Il suo profilo è un elemento caratteristico del paesaggio dell'Appennino modenese ed è visibile dalle province di Modena, Reggio Emilia, Parma, Mantova, Pistoia, Bologna, Pisa, Ravenna, Verona e Vicenza (le ultime due necessitano di ottima visibilità perché il Cimone possa essere osservato).

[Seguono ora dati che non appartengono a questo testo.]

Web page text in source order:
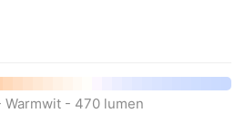
Warmwit - 470 lumen
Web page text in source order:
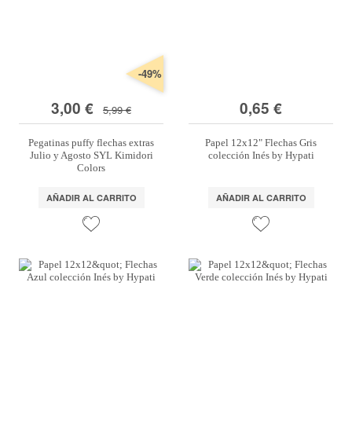
3,00 € 5,99 €
-49%
Pegatinas puffy flechas extras
Julio y Agosto SYL Kimidori
Colors
AÑADIR AL CARRITO
0,65 €
Papel 12x12" Flechas Gris
colección Inés by Hypati
AÑADIR AL CARRITO
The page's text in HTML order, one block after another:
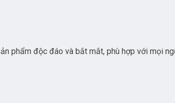
phẩm độc đáo và bắt mắt, phù hợp với mọi
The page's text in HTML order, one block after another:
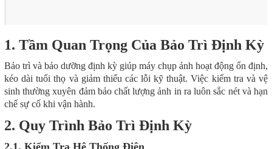
1. Tầm Quan Trọng Của Bảo Trì Định Kỳ
Bảo trì và bảo dưỡng định kỳ giúp máy chụp ảnh hoạt động ổn định,
kéo dài tuổi thọ và giảm thiểu các lỗi kỹ thuật. Việc kiểm tra và vệ
sinh thường xuyên đảm bảo chất lượng ảnh in ra luôn sắc nét và hạn
chế sự cố khi vận hành.
2. Quy Trình Bảo Trì Định Kỳ
2.1. Kiểm Tra Hệ Thống Điện
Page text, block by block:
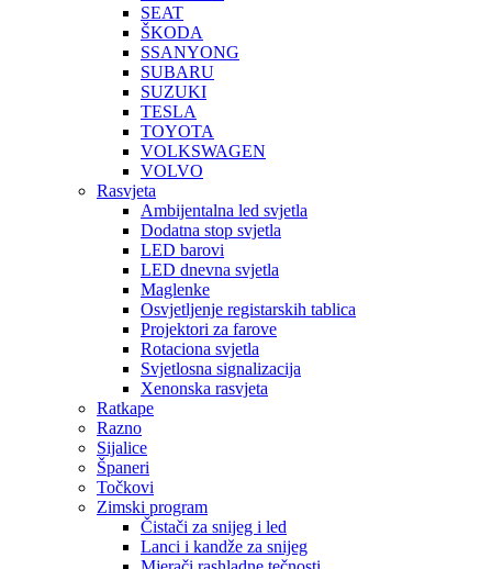
SEAT
ŠKODA
SSANYONG
SUBARU
SUZUKI
TESLA
TOYOTA
VOLKSWAGEN
VOLVO
Rasvjeta
Ambijentalna led svjetla
Dodatna stop svjetla
LED barovi
LED dnevna svjetla
Maglenke
Osvjetljenje registarskih tablica
Projektori za farove
Rotaciona svjetla
Svjetlosna signalizacija
Xenonska rasvjeta
Ratkape
Razno
Sijalice
Španeri
Točkovi
Zimski program
Čistači za snijeg i led
Lanci i kandže za snijeg
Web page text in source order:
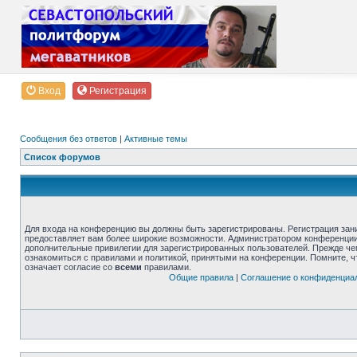
Вход Регистрация
Сообщения без ответов | Активные темы
Список форумов
Для входа на конференцию вы должны быть зарегистрированы. Регистрация
предоставляет вам более широкие возможности. Администратором
дополнительные привилегии для зарегистрированных пользователей. Прежде
ознакомиться с правилами и политикой, принятыми на конференции. Помните,
означает согласие со всеми правилами.
Общие правила| Соглашение о

Se la fortuna assiste e si decide di andare a veder sorgere l’alba dalla cima del monte si può godere di una veduta spettacolare: tutto l'arco alpino, il mar Adriatico, il monte Amiata, l'Argentario, il mar Tirreno, l'isola d'Elba, la Corsica e l'isola di Capraia (non sto esagerando, ricordo quando i miei cugini e la Marzia di Roncopiano, partirono con una vecchia Fiat Cinquecento per andare su e godere della vista).
 
borghi d'italia - fiumalbo - modena
 
C’è una collina vicino casa mia, dove da piccoli ci arrampicavamo per poi scendere con un telo sotto al sedere, ci divertivamo tantissimo e da sopra la collina il mio gioco preferito era quello di girare in tondo e mi sembrava che Fiumalbo fosse situata all’interno di un vulcano, il paese nella vallata i monti intorno....  
Partendo da Roma, ci sono  370km, 290km di autostrada il resto di tornanti (se non sopportate tanto le curve, armatevi di braccialettino), 4 ore di viaggio circa a seconda del classico traffico da partenza intelligente piuttosto che altri motivi.
Nel momento in cui, durante il viaggio, si lascia l’autostrada e si prende la strada statale è lì che per me comincia l’eccitazione, la gioia come quando ero piccola, comincia a cambiare l’aria, ci si lascia dietro la cappa dritti verso l’aria più fina.
Tuttora a 37 anni e una certa distanza - da Roma mi sono spostata in Gran Bretagna - riuscire a passare anche solo una settimana tra i monti per me vuol dire rigenerare le mie cellule, la mia testa, i miei pensieri.
Dimenticarmi per un pò dei problemi che la vita di tutti i giorni ti pone davanti e tornare quasi bambina.
Ho amici con cui sono cresciuta, che per me sono un’estensione della mia famiglia, ho una foto di mia madre, sul fiume che testimonia la mia presenza, nonostante fossi nella sua pancia.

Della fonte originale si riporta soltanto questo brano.